Context Free, Canonical, Ambiguous

Canonical Form, Ambiguous

A word's derivation is in left canonical form if the intermediate steps are in sorted order, so that two rules that replace disjoint substrings are always applied in order, substituting the left most substring first. Right canonical derivations are possible as well.

The simplest example of a noncanonical derivation comes from the following grammar

s → uv
u → 0
v → 1

Start with s and apply the rules in the order given above. Since u is replaced first, then v, the derivation is left canonical, and not right canonical. If we replace v → 1, and then u → 0, the derivation becomes right canonical, and not left canonical.
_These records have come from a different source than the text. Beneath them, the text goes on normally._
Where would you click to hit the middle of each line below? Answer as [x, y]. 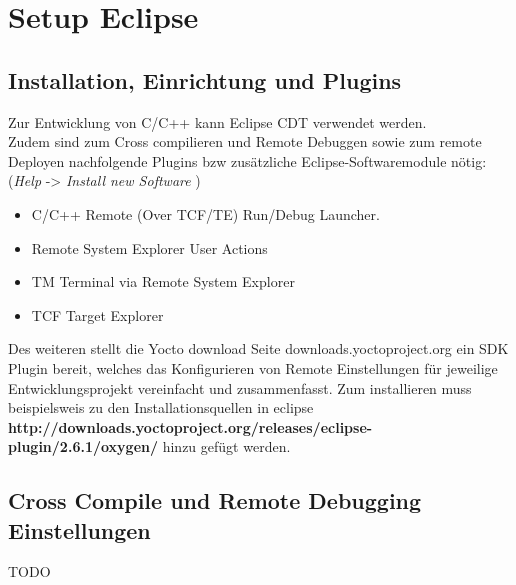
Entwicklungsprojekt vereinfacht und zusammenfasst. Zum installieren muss [240, 387]
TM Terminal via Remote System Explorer [163, 281]
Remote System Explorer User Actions [149, 247]
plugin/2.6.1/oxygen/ [83, 446]
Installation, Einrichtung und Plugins [205, 79]
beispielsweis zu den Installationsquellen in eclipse [161, 407]
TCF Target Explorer [97, 314]
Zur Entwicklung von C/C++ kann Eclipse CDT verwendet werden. [217, 121]
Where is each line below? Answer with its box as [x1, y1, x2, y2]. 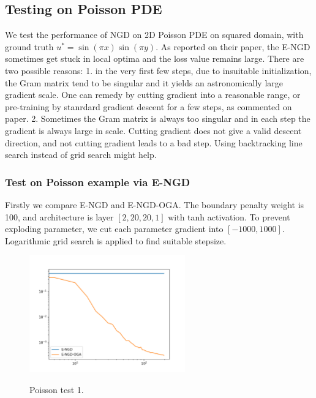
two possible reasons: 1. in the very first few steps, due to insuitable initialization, [5, 64, 312, 77]
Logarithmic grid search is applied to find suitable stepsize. [5, 234, 227, 247]
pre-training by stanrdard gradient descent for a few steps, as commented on [5, 100, 292, 113]
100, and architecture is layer [5, 210, 114, 223]
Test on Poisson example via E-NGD [5, 174, 190, 189]
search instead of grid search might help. [5, 148, 157, 161]
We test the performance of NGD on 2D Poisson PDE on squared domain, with [5, 28, 304, 41]
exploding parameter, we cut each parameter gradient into [5, 222, 224, 235]
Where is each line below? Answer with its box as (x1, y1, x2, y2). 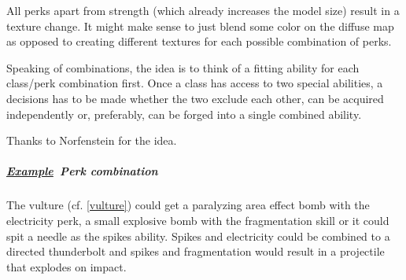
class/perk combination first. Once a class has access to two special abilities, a (6, 75, 383, 91)
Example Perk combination (6, 163, 158, 179)
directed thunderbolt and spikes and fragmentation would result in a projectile (6, 243, 385, 260)
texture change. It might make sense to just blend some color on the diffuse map (6, 17, 394, 34)
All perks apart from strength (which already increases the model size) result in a (6, 2, 400, 18)
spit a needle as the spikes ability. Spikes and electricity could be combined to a (6, 227, 390, 244)
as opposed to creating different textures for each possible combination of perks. (6, 33, 392, 50)
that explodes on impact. (6, 258, 127, 274)
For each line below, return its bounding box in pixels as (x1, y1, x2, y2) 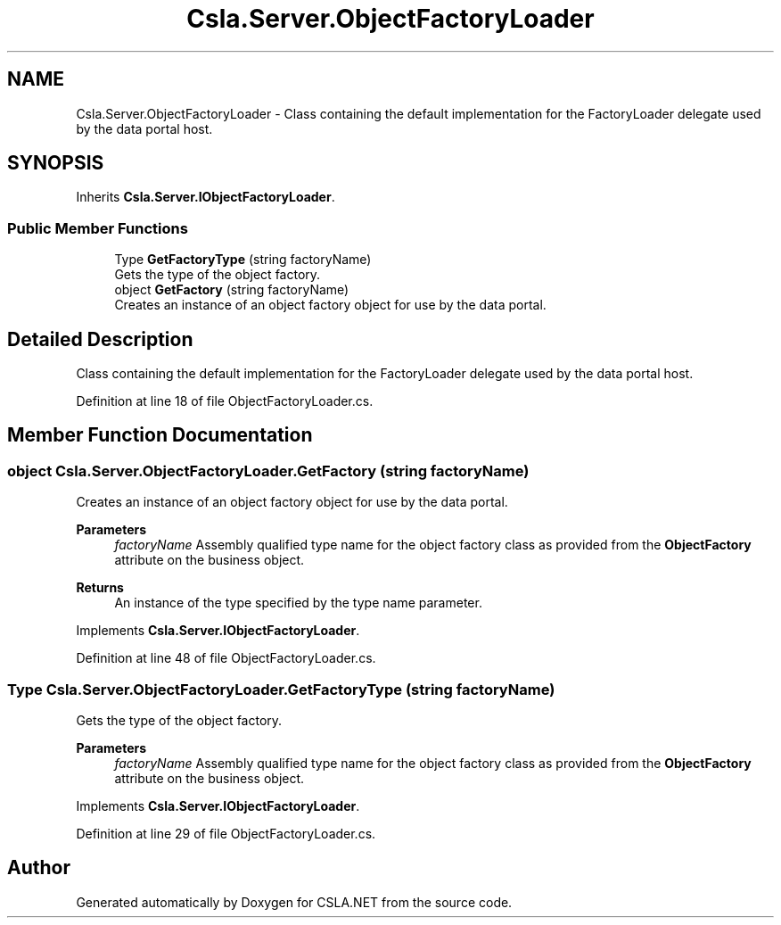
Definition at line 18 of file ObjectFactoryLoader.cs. (76, 393, 374, 409)
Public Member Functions (7, 219, 188, 237)
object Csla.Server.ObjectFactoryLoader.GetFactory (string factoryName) (7, 461, 530, 480)
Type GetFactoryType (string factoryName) (114, 252, 372, 268)
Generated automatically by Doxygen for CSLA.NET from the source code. (76, 894, 513, 910)
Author (7, 856, 70, 880)
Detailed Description (7, 327, 193, 351)
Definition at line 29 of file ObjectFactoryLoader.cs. (76, 826, 376, 841)
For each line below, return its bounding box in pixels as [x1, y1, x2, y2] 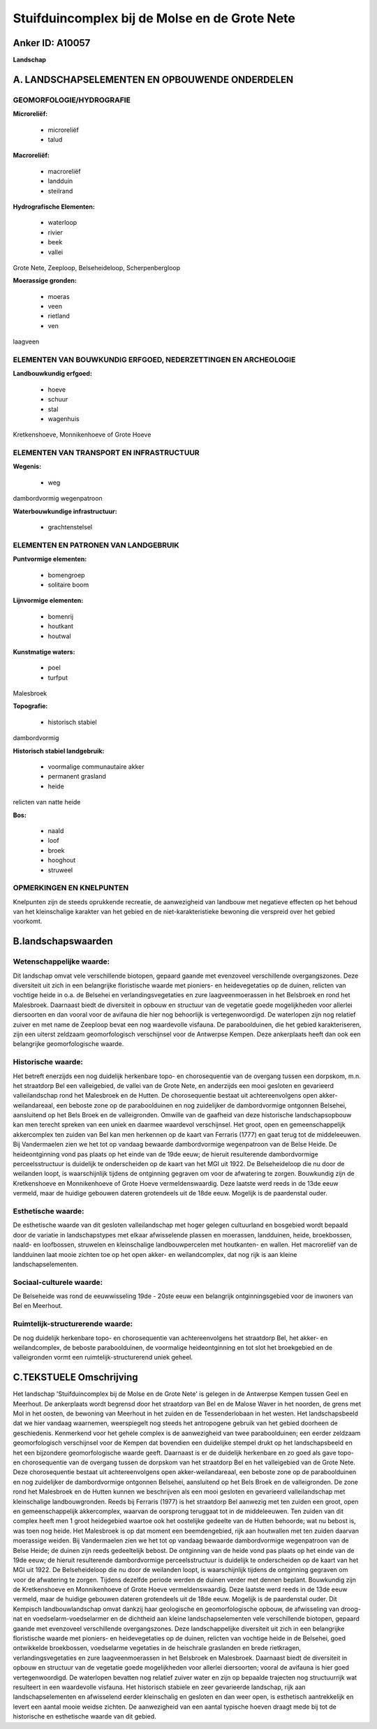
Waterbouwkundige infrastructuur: [13, 507, 118, 515]
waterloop [47, 219, 77, 227]
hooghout [47, 856, 76, 864]
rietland [47, 311, 70, 321]
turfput [47, 673, 68, 682]
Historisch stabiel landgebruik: [13, 746, 105, 755]
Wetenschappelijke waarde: [13, 957, 110, 966]
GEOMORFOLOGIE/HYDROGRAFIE [13, 95, 131, 105]
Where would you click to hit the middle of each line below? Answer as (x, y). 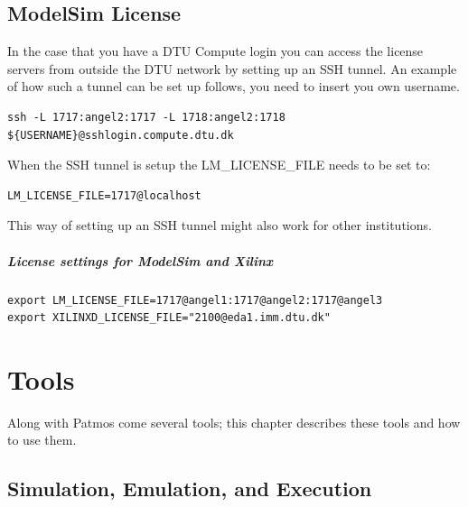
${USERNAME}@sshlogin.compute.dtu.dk (121, 135)
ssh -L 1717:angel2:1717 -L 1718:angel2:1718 (146, 117)
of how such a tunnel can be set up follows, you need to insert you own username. (234, 86)
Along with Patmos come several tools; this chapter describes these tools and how (234, 422)
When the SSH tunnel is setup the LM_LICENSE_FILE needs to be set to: (219, 165)
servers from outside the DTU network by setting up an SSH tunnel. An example (232, 68)
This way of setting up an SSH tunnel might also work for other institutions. (220, 225)
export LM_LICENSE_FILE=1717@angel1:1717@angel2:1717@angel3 (195, 300)
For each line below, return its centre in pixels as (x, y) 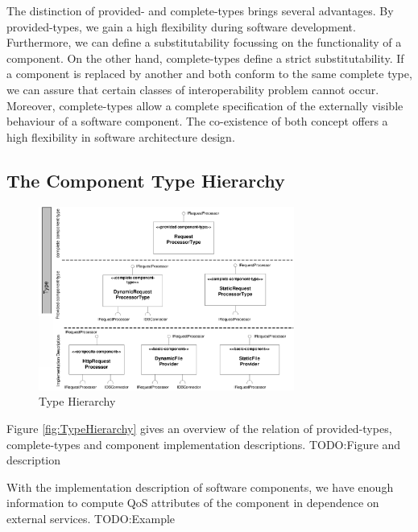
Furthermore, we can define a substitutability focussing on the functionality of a (204, 42)
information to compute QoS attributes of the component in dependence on (193, 503)
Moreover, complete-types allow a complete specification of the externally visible (205, 105)
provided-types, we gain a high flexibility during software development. (181, 26)
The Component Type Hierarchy (146, 180)
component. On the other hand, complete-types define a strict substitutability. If (205, 58)
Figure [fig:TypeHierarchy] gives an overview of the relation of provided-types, (199, 429)
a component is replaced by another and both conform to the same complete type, (209, 74)
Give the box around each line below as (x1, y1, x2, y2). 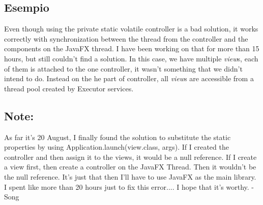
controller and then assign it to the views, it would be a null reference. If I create (4, 151, 257, 162)
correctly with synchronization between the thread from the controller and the (4, 33, 248, 44)
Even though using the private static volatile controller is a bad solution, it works (4, 23, 258, 34)
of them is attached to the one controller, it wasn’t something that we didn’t (4, 63, 243, 74)
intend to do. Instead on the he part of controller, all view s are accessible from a (4, 73, 254, 84)
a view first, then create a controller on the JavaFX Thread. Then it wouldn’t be (4, 161, 256, 172)
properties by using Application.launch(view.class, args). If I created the (4, 142, 229, 152)
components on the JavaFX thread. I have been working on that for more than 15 (4, 43, 259, 54)

A grammar is ambiguous if a word has two different left canonical derivations. A language is ambiguous if every grammar that defines that language is ambiguous.

In the above example there is but one left canonical derivation for the string 01, which happens to be the only word in the language. There is but one canonical derivation for every word in the language, the grammar is not ambiguous, and the language is not ambiguous.

Since each intermediate string produced by a regular grammar has precisely one nonterminal, all regular grammars are unambiguous, and all regular languages are unambiguous.

Many computer languages have brief moments of ambiguity. Consider the following code fragment.

if(this) if(that) foo; else bar;

A compiler uses the following two rules to "parse" this piece of code.

statement → if ( expression ) statement
statement → if ( expression ) statement else statement

So we have a choice; the else clause can be applied to the first if statement or the second. Either derivation is in left canonical form, so the grammar is ambiguous. In practice, compilers add special code to break the ambiguity, hence the fragment is interpreted this way.

if(this) { if(that) foo; else bar; }

But is the computer language ambiguous, or did we just select a bad grammar? Perhaps some other grammar would associate the else clause with the second if statement automatically. I believe the language itself is ambiguous, but I will not attempt to prove it here.

There are languages, somewhat contrived, that are known to be ambiguous. Unfortunately the proofs are usually long and tedious. If you would like to follow up on this, let me get you started. The language anbncmdm ∪ anbmcmdn is context free, and ambiguous. It's easy to create a context free grammar for this language; I'll leave that to you. The ambiguity arises from a word of the form anbncndn. (You may need to choose n larger than the number of rules in the grammar, or something like that.) Now the grammar, which claims to be unambiguous, must travel down one path or the other, producing words from the left side of the union or the right. Yet the grammar could take either path when m = n, giving two canonical derivations for this word.

More complex languages admit even more ambiguity. English has plenty to go around.

A nurse examined every patient, and Lucy too.

Lucy could be a doctor on staff, who also examined every patient, or Lucy could have received an exam from the nurse, even though she is not a patient at the present time. Unless you know Lucy, there is no way to resolve the ambiguity. But we usually do know Lucy, i.e. we understand the context of the conversation, and ambiguities are resolved in a flash, before we are even aware of them.